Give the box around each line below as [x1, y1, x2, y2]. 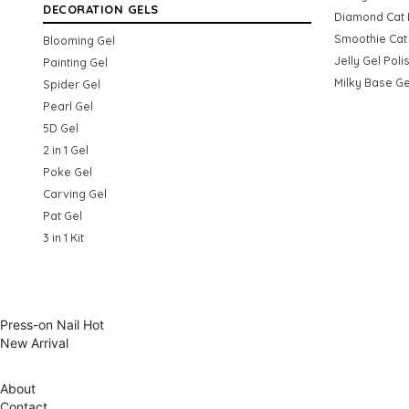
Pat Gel [43, 207, 82, 223]
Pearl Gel [43, 98, 93, 113]
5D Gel [43, 120, 79, 135]
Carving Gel [43, 185, 107, 201]
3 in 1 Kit [43, 229, 84, 245]
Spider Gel [43, 76, 100, 91]
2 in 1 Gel [43, 142, 89, 157]
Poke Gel [43, 163, 92, 179]
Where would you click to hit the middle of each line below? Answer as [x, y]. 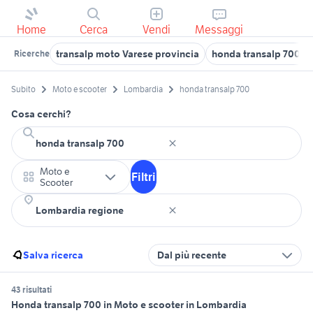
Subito [23, 89]
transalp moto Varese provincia [128, 54]
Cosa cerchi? [41, 114]
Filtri [144, 177]
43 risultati [31, 290]
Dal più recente [192, 255]
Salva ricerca [53, 255]
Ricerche [32, 53]
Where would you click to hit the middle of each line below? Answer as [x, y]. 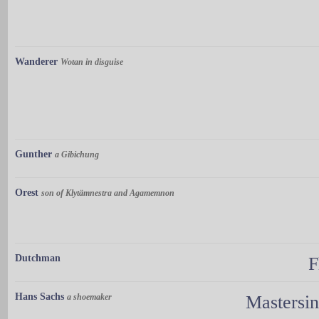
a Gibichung [77, 155]
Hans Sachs [40, 297]
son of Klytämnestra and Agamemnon [108, 193]
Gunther [33, 155]
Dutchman [38, 258]
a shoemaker [89, 297]
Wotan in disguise [92, 62]
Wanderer [36, 62]
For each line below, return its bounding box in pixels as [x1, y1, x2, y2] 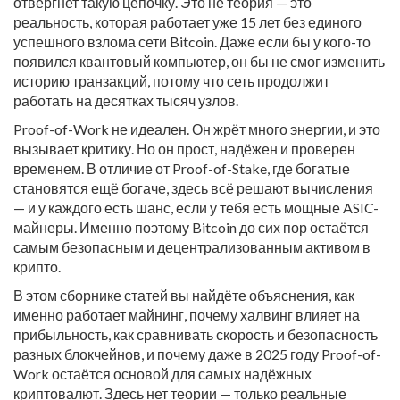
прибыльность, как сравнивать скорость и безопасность [13, 326, 378, 343]
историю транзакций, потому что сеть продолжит [13, 72, 329, 89]
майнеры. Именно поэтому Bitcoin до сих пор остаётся [13, 219, 369, 236]
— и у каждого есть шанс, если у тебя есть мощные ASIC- [13, 199, 379, 216]
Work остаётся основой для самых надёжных [13, 365, 312, 382]
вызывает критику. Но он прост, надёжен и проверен [13, 140, 355, 157]
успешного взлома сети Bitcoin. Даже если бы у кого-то [13, 33, 371, 50]
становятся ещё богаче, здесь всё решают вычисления [13, 179, 373, 196]
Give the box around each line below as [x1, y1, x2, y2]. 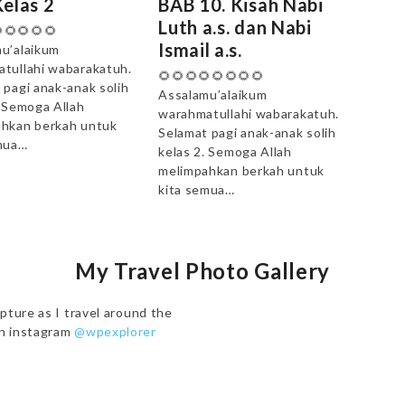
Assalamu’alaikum [158, 86, 268, 102]
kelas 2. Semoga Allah [158, 143, 292, 159]
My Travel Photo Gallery [74, 257, 331, 284]
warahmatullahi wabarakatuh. [158, 105, 340, 121]
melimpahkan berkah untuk [158, 162, 325, 178]
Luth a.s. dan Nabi [158, 15, 312, 38]
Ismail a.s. [158, 38, 242, 61]
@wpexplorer [74, 323, 156, 339]
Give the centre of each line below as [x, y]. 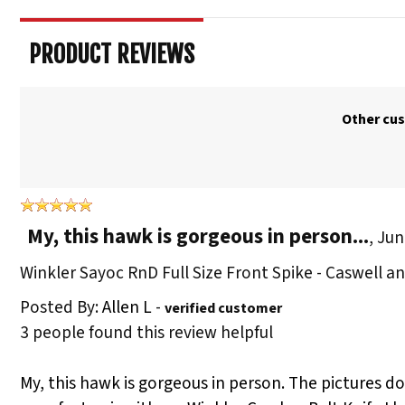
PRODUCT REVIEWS [112, 55]
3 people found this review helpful [146, 333]
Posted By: [61, 308]
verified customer [223, 309]
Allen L [127, 308]
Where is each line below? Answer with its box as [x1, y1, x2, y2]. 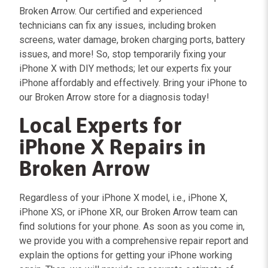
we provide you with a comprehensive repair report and [19, 235, 248, 246]
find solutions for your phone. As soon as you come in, [19, 221, 245, 232]
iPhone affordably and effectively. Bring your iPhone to [19, 77, 247, 89]
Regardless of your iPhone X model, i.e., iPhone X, [19, 192, 227, 203]
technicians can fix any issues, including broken [19, 20, 216, 31]
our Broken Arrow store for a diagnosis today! [19, 92, 209, 103]
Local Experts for [19, 112, 182, 138]
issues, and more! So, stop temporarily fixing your [19, 48, 226, 60]
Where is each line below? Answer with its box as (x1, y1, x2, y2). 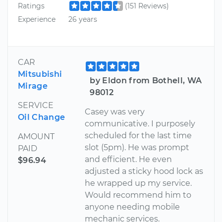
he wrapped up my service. (85, 178, 192, 188)
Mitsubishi (18, 69, 62, 79)
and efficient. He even (85, 154, 172, 164)
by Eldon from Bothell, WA (90, 75, 202, 85)
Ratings (18, 1, 45, 10)
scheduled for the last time (85, 130, 192, 140)
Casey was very (85, 107, 145, 116)
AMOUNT (18, 131, 55, 141)
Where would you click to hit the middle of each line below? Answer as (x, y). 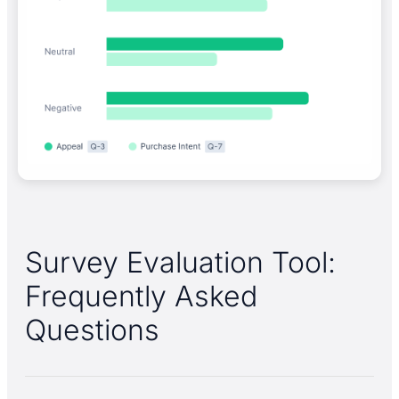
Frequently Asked (141, 296)
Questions (92, 330)
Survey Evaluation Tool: (180, 262)
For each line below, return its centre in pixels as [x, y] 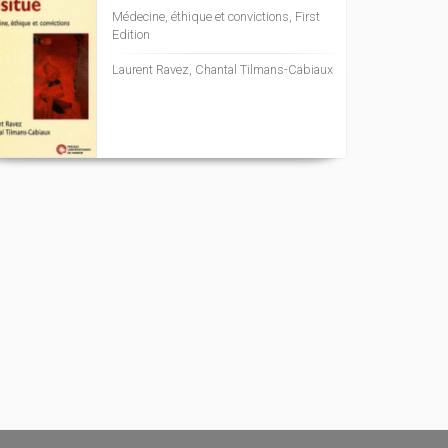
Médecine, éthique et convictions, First [216, 16]
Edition [131, 34]
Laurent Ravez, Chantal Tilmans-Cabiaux [222, 69]
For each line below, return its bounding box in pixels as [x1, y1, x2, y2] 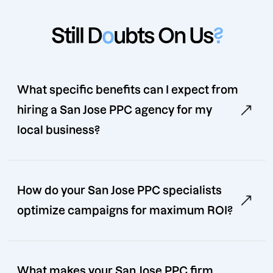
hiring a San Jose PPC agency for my [17, 104, 212, 116]
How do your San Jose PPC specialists [17, 185, 222, 197]
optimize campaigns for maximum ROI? [17, 205, 233, 217]
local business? [17, 124, 100, 136]
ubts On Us [113, 24, 213, 48]
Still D [51, 24, 102, 48]
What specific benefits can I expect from [17, 84, 238, 96]
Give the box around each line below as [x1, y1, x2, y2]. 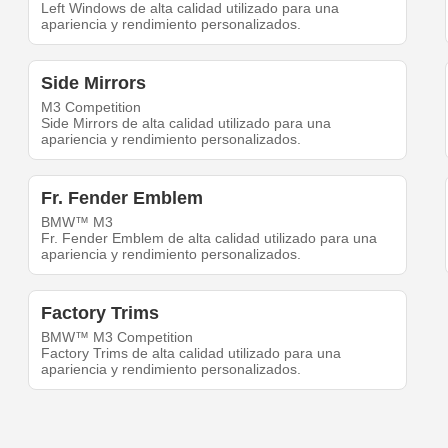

□ □ □

# [Your instructions]
Please reproduce exactly the lines in the listing above from the one containing "прибыльность, как сравнивать" through the one containing "становятся ещё богаче, здесь", both included, and nothing more.

# [Task solution]
прибыльность, как сравнивать скорость и безопасность [13, 326, 378, 343]
историю транзакций, потому что сеть продолжит [13, 72, 329, 89]
майнеры. Именно поэтому Bitcoin до сих пор остаётся [13, 219, 369, 236]
— и у каждого есть шанс, если у тебя есть мощные ASIC- [13, 199, 379, 216]
Work остаётся основой для самых надёжных [13, 365, 312, 382]
вызывает критику. Но он прост, надёжен и проверен [13, 140, 355, 157]
успешного взлома сети Bitcoin. Даже если бы у кого-то [13, 33, 371, 50]
становятся ещё богаче, здесь всё решают вычисления [13, 179, 373, 196]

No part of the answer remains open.